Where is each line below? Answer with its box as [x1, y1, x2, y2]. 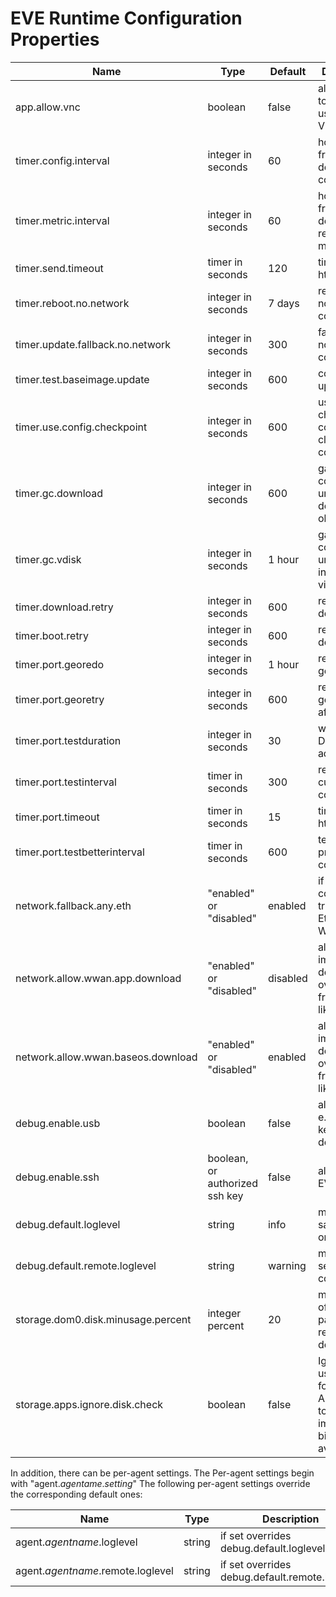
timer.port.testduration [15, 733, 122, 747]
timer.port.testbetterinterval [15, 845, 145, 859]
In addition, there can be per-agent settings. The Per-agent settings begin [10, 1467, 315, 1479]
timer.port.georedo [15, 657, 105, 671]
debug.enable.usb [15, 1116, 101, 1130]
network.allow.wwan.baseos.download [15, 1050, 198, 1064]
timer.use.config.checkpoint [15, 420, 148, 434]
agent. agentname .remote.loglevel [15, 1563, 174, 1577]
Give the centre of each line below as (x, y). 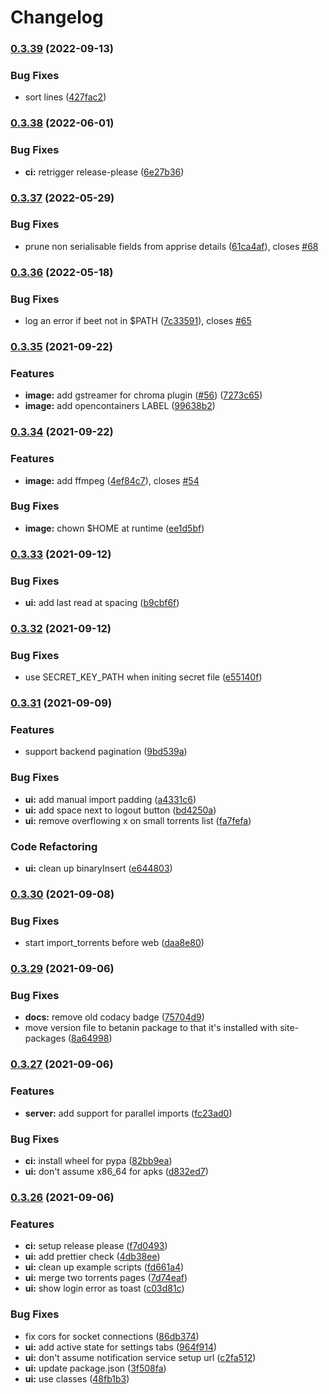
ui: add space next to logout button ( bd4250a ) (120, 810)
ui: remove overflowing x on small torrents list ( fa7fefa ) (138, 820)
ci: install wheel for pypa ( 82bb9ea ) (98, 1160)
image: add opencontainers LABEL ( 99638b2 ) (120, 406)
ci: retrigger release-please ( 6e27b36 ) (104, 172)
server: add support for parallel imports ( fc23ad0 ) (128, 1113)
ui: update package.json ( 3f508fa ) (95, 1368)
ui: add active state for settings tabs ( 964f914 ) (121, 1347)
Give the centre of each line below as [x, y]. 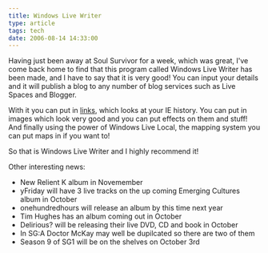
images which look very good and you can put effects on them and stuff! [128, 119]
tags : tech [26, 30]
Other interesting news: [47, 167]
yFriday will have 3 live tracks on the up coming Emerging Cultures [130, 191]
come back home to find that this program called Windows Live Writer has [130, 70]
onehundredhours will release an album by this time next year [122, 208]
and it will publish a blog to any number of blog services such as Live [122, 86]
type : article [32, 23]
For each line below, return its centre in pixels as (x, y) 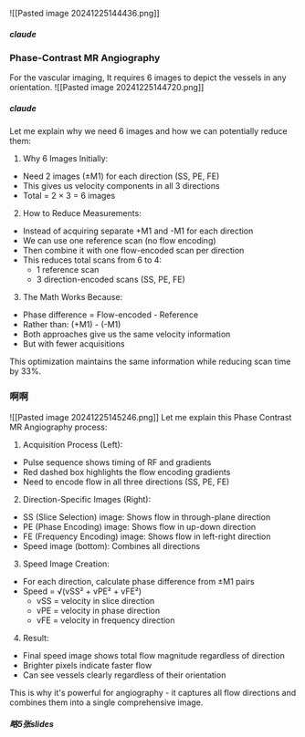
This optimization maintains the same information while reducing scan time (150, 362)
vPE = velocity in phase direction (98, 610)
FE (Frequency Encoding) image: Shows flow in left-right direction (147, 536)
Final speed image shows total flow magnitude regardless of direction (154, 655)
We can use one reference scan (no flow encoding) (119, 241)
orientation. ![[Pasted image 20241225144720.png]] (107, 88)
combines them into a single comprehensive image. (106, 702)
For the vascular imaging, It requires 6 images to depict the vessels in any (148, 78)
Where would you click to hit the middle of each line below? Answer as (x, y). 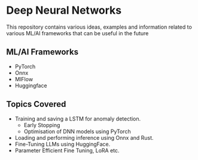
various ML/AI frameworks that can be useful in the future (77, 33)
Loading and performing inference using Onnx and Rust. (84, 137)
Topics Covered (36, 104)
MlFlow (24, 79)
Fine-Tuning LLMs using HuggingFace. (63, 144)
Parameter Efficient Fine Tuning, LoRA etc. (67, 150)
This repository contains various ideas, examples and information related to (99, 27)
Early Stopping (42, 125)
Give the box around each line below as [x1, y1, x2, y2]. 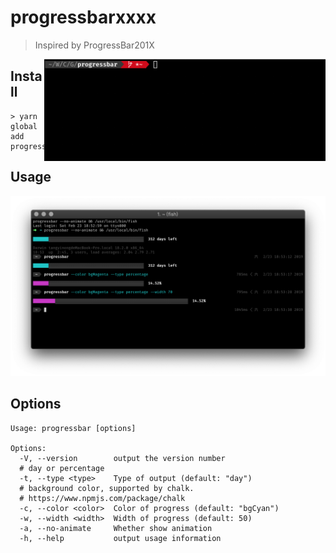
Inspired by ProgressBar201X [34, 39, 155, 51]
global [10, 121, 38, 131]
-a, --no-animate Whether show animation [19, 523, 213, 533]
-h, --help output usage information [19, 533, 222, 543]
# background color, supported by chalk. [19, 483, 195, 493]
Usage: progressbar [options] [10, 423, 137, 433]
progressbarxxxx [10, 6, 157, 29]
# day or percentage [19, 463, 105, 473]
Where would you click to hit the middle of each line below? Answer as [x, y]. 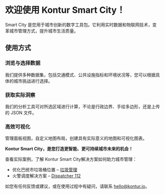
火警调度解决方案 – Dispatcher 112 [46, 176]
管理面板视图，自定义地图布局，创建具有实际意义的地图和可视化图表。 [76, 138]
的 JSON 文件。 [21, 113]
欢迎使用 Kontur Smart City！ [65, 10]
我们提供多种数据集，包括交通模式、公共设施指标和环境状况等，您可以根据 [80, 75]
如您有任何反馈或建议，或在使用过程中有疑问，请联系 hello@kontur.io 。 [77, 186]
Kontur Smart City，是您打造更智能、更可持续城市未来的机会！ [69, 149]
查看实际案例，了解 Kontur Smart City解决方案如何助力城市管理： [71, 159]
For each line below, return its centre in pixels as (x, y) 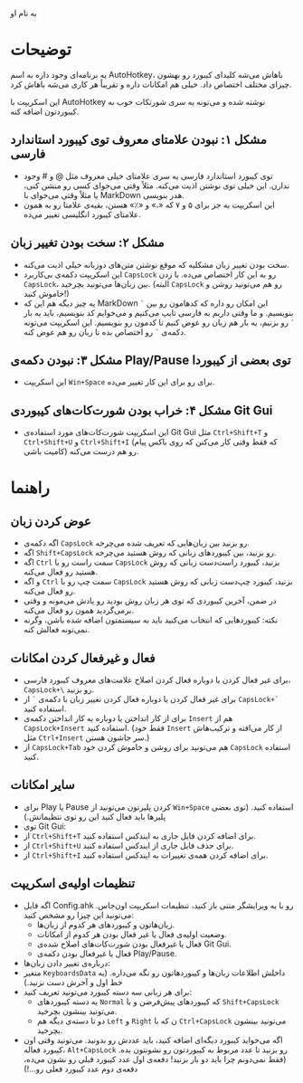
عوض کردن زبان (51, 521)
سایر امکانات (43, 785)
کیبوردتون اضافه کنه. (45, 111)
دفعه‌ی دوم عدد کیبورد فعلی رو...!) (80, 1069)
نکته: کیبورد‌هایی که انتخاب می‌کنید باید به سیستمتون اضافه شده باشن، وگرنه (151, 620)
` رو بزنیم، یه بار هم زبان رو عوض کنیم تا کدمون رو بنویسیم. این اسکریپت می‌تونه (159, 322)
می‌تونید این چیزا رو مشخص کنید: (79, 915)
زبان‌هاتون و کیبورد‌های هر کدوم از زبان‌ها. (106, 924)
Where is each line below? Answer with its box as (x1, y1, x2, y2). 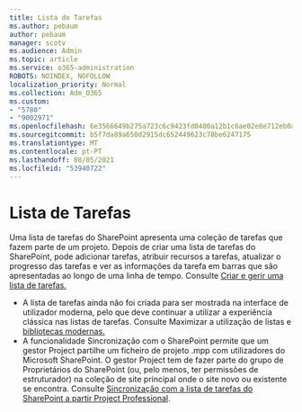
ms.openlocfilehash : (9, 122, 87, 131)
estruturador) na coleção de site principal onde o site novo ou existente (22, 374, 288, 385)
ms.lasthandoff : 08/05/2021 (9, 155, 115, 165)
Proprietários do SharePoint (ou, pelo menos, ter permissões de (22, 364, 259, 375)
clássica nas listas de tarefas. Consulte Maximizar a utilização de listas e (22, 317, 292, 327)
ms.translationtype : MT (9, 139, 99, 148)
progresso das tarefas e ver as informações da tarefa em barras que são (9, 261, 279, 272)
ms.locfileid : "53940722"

------

Text only, please: give the listing again word for word with no images.

Where is each line below? Answer with its box as [x1, y1, x2, y2]. 
timer.port.testduration [15, 733, 122, 747]
timer.port.testbetterinterval [15, 845, 145, 859]
In addition, there can be per-agent settings. The Per-agent settings begin [10, 1467, 315, 1479]
timer.port.georedo [15, 657, 105, 671]
debug.enable.usb [15, 1116, 101, 1130]
network.allow.wwan.baseos.download [15, 1050, 198, 1064]
timer.use.config.checkpoint [15, 420, 148, 434]
agent. agentname .remote.loglevel [15, 1563, 174, 1577]
Give the centre of each line below as (x, y). 
ui: add space next to logout button ( bd4250a ) (120, 810)
ui: remove overflowing x on small torrents list ( fa7fefa ) (138, 820)
ci: install wheel for pypa ( 82bb9ea ) (98, 1160)
image: add opencontainers LABEL ( 99638b2 ) (120, 406)
ci: retrigger release-please ( 6e27b36 ) (104, 172)
server: add support for parallel imports ( fc23ad0 ) (128, 1113)
ui: update package.json ( 3f508fa ) (95, 1368)
ui: add active state for settings tabs ( 964f914 ) (121, 1347)
Give the centre of each line below as [x, y]. 
images which look very good and you can put effects on them and stuff! [128, 119]
tags : tech [26, 30]
Other interesting news: [47, 167]
yFriday will have 3 live tracks on the up coming Emerging Cultures [130, 191]
come back home to find that this program called Windows Live Writer has [130, 70]
onehundredhours will release an album by this time next year [122, 208]
and it will publish a blog to any number of blog services such as Live [122, 86]
type : article [32, 23]
For each line below, return its centre in pixels as (x, y) 
This optimization maintains the same information while reducing scan time (150, 362)
vPE = velocity in phase direction (98, 610)
FE (Frequency Encoding) image: Shows flow in left-right direction (147, 536)
Final speed image shows total flow magnitude regardless of direction (154, 655)
We can use one reference scan (no flow encoding) (119, 241)
orientation. ![[Pasted image 20241225144720.png]] (107, 88)
combines them into a single comprehensive image. (106, 702)
For the vascular imaging, It requires 6 images to depict the vessels in any (148, 78)
Where would you click to hit the middle of each line below? Answer as (x, y). 
various ML/AI frameworks that can be useful in the future (77, 33)
Loading and performing inference using Onnx and Rust. (84, 137)
Topics Covered (36, 104)
MlFlow (24, 79)
Fine-Tuning LLMs using HuggingFace. (63, 144)
Parameter Efficient Fine Tuning, LoRA etc. (67, 150)
This repository contains various ideas, examples and information related to (99, 27)
Early Stopping (42, 125)
Give the box around each line below as [x1, y1, x2, y2]. 
Inspired by ProgressBar201X [34, 39, 155, 51]
global [10, 121, 38, 131]
-a, --no-animate Whether show animation [19, 523, 213, 533]
-h, --help output usage information [19, 533, 222, 543]
# background color, supported by chalk. [19, 483, 195, 493]
Usage: progressbar [options] [10, 423, 137, 433]
progressbarxxxx [10, 6, 157, 29]
# day or percentage [19, 463, 105, 473]
Where would you click to hit the middle of each line below? Answer as [x, y]. 
火警调度解决方案 – Dispatcher 112 [46, 176]
管理面板视图，自定义地图布局，创建具有实际意义的地图和可视化图表。 [76, 138]
的 JSON 文件。 [21, 113]
欢迎使用 Kontur Smart City！ [65, 10]
我们提供多种数据集，包括交通模式、公共设施指标和环境状况等，您可以根据 [80, 75]
如您有任何反馈或建议，或在使用过程中有疑问，请联系 hello@kontur.io 。 [77, 186]
Kontur Smart City，是您打造更智能、更可持续城市未来的机会！ [69, 149]
查看实际案例，了解 Kontur Smart City解决方案如何助力城市管理： [71, 159]
For each line below, return its centre in pixels as (x, y) 
عوض کردن زبان (51, 521)
سایر امکانات (43, 785)
کیبوردتون اضافه کنه. (45, 111)
دفعه‌ی دوم عدد کیبورد فعلی رو...!) (80, 1069)
نکته: کیبورد‌هایی که انتخاب می‌کنید باید به سیستمتون اضافه شده باشن، وگرنه (151, 620)
` رو بزنیم، یه بار هم زبان رو عوض کنیم تا کدمون رو بنویسیم. این اسکریپت می‌تونه (159, 322)
می‌تونید این چیزا رو مشخص کنید: (79, 915)
زبان‌هاتون و کیبورد‌های هر کدوم از زبان‌ها. (106, 924)
Where is each line below? Answer with its box as (x1, y1, x2, y2). 
ms.openlocfilehash : (9, 122, 87, 131)
estruturador) na coleção de site principal onde o site novo ou existente (22, 374, 288, 385)
ms.lasthandoff : 08/05/2021 (9, 155, 115, 165)
Proprietários do SharePoint (ou, pelo menos, ter permissões de (22, 364, 259, 375)
clássica nas listas de tarefas. Consulte Maximizar a utilização de listas e (22, 317, 292, 327)
ms.translationtype : MT (9, 139, 99, 148)
progresso das tarefas e ver as informações da tarefa em barras que são (9, 261, 279, 272)
ms.locfileid : "53940722"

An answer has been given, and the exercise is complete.